According to the common practice in two stage protection system the arresters are supposed to be located at the service entrance, while suppressor is located near protected equipment. Therefore, for the analysis of the influence of cable A–S length it is taken that cable S-EUT has length of 1 m. Maximal values of voltage across EUT for different values of cable A–S length in range of 1–100 m are given in Figs. 34 and 5 for resistive, inductive and capacitive character of EUT’s load respectively.

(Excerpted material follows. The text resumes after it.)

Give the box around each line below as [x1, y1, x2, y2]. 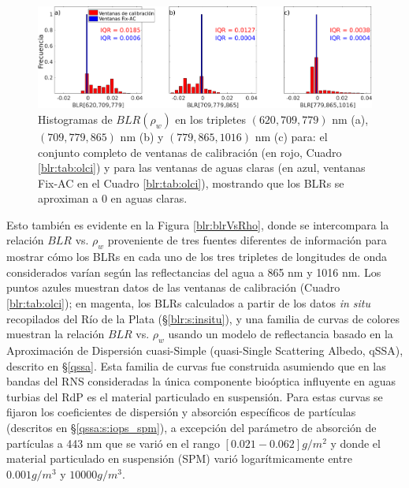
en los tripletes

From Figs. 34 and 5 it can be concluded that values of maximal voltages across EUT don’t depend or very little depend on value of EUT’s load power. In case of resistive (Fig. 3) and inductive (Fig. 4) load maximal values of voltages across EUT are close to or lower than suppressor protection voltage (800 V). This is consequence of very short cable S-EUT with length of 1 m and short SPDs connecting leads, which causes attenuation of voltage reflection at the load impedance even in case when load impedance has larger value than characteristic impedance of the cable. However, in the case of capacitive load (Fig. 5) maximal values of voltages across EUT are higher than suppressor protection voltage for cases of lower capacitive power, regardless the fact of short cable S-EUT. The reason for this is voltage oscillations across load impedance with capacitive power. The illustration of these oscillations is given in Fig. 6 for case of capacitive load with power of 10 VAr, cable A–S length of 1m and cable S-EUT length of 1m.

Energies deposited in arrester and suppressors for case of resistive load of EUT (with conditions: active powers of 100 W and 2000 W, different values of cable A–S length in range of 1–100 m and cable S-EUT length of 1 m) are given in the Figs. 7 and 8.